Authors	Models Used	Contributions	Limitations
Keilson et al. [3]	M/G/1/1 retrial queue	Analysis of system efficiency metrics	Focus on single-class user models
Falin [4]	M/G/1/1 retrial queue	Establishes limiting hypothesis for waiting period during heavy traffic	Single-class user models
Falin [5]	M/G/1/1 retrial queue	Develops waiting-time distribution of customers in orbit	Single-class user models
Falin [6]	M/G/1/1 retrial queue	Calculates average, variance, and probability distribution based on total number of trials	Single-class user models
Artalejo and Phung-Duc [7]	Correlated retry queueing architectures	Showcases two-way interaction with two customer classes without disruptions	N/A
Salameh et al. [8]	Queueing framework for cognitive radio networks with reactive-decision spectrum handoff	Introduces blocking probability, average number of sensing SUs, and transmission time metrics	Finite orbit size assumption
Shrimali et al. [11]	Multi-objective optimization framework for resource allocation in cloud systems	Proposes weighted-sum-based multi-objective optimization framework utilizing fuzzy logic	-
Goudarzi et al. [12]	Multi-point algorithm in heterogeneous networks for RAT selection	Introduces combination of techniques for best RAT selection using biogeography-based optimization	Implementation scheme focused on RAT selection probabilities from MDP
Proposed framework	Priority-based M/D/1 queue (with preemption and non-preemption)	Effective in mitigating SU spectrum outage in CRNs. Provides insight into priority-based admission of requests. Consideration of real-time system constraints.	Scalability with increasing users and implementation complexity.

below.

The studies focus on CRNs that aim to improve PU and SU management via admission control or queueing models. This motivated us to devise an effective admission-control mechanism to assure PU area coverage, while the SUs utilize spectrum resources fairly and efficiently. The M/D/1 queue strategy proposed in this study is promising for prioritizing and admission control. The proposed strategy may increase spectrum consumption by PUs with priority or with secondary priorities. In CRNs, it will reduce latency and boost performance.

3. Proposed Framework

The queuing theory is a useful analytical tool that can be utilized in the process of designing and optimizing admission-control systems in cognitive radio networks (CRNs) [13]. In the context of CRNs, where dynamic spectrum access and effective resource usage are of the utmost importance, queuing theory makes it possible to conduct a systematic examination of the queuing dynamics, service rates, and user arrivals in the network [14]. It is possible to conduct an analysis of the performance indicators that are essential for admission control by modeling the network as a queuing system [15]. These metrics include queue lengths, waiting times, and levels of system utilization. This technique makes it possible to gain a thorough understanding of how admission decisions affect network performance. This, in turn, makes it possible to build effective strategies that optimize spectrum usage, decrease interference, and assure efficient exploitation of available resources in cognitive radio environments. Overall, the utilization of queuing theory in admission control for cognitive radio networks makes a contribution to the improvement of overall network efficiency and the fulfillment of quality-of-service standards [16].

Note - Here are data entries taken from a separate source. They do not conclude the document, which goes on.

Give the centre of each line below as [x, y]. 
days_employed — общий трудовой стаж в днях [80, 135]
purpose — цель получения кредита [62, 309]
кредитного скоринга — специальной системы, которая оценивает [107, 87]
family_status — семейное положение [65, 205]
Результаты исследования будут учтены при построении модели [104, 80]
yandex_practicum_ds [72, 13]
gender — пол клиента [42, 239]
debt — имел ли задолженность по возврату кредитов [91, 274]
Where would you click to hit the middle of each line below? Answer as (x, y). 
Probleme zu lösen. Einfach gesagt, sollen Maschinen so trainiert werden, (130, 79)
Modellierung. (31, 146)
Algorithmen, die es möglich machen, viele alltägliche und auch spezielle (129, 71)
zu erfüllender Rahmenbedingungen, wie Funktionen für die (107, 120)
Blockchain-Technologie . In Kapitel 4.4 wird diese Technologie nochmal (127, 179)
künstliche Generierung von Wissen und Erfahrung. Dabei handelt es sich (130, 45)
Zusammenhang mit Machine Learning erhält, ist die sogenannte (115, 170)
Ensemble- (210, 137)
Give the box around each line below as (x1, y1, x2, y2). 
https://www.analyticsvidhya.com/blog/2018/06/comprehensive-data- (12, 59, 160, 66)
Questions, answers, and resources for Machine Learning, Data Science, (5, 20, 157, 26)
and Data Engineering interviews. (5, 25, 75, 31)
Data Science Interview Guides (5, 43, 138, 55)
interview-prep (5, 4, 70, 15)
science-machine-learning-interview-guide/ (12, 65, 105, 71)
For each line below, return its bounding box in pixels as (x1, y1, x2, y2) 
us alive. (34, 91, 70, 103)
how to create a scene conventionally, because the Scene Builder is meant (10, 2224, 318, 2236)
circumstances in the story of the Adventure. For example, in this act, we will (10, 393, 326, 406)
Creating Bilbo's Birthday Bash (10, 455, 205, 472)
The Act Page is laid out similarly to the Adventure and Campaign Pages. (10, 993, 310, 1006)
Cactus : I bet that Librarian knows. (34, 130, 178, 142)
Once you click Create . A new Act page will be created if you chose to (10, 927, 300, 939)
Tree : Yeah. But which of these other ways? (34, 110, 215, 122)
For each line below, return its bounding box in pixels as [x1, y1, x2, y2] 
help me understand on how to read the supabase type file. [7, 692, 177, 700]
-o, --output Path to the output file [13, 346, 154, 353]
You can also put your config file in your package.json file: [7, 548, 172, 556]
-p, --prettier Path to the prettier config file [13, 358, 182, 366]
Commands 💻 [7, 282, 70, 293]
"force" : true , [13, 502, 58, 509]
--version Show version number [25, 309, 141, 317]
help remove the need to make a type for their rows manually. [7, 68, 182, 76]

In the workflow of a cognitive radio network, requests from both PUs and SUs are managed by the server to optimize spectrum utilization and minimize interference, as presented in Figure 1. Upon arrival, requests are queued and prioritized, with PUs given precedence over SUs to access spectrum bands for communication [17]. Once PU requests have been serviced, the server addresses SUs, allowing them to exploit the unused spectrum opportunistically. Responses indicating request status are provided to both PUs and SUs, facilitating efficient resource allocation and communication. Continuous monitoring and adaptive adjustments ensure responsive handling of requests, optimizing system performance and user satisfaction. This workflow underscores the dynamic nature of spectrum management in cognitive radio networks, which balances the needs of PUs and SUs while maintaining efficient spectrum utilization and minimizing interference.

Table 2. Description of mathematical notations.

Symbols	Description
$P$	Primary users
$S$	Secondary users
$k$	Users in the system
$q$	The system queue of CRN server
${\lambda }_P$	Arrival rate of PUs
${\lambda }_S$	Arrival rate of SUs
${\mu }_P$	Service rate of PUs
${\mu }_S$	Service rate of SUs
$N_P$	Number of PUs in the system
$N_S$	Number of SUs in the system
$N$	Total number of slots in the system
$W_k$	Waiting time of packets in system
$W_P^q$	Average waiting time in queue for PU delay
$W_P^{q\left(non-premp\right)}$	Average waiting time in queue for non-preemptive PU delay
$W_S^q$	Average waiting time in queue for SU delay
$W_S^{q\left(non-premp\right)}$	Average waiting time in queue for non-preemptive SU delay
${\rho }_P$	Utilization factor for PU delay
${\rho }_S$	Utilization factor for SU delay

provides a comprehensive summary of the important mathematical notations used in the manuscript.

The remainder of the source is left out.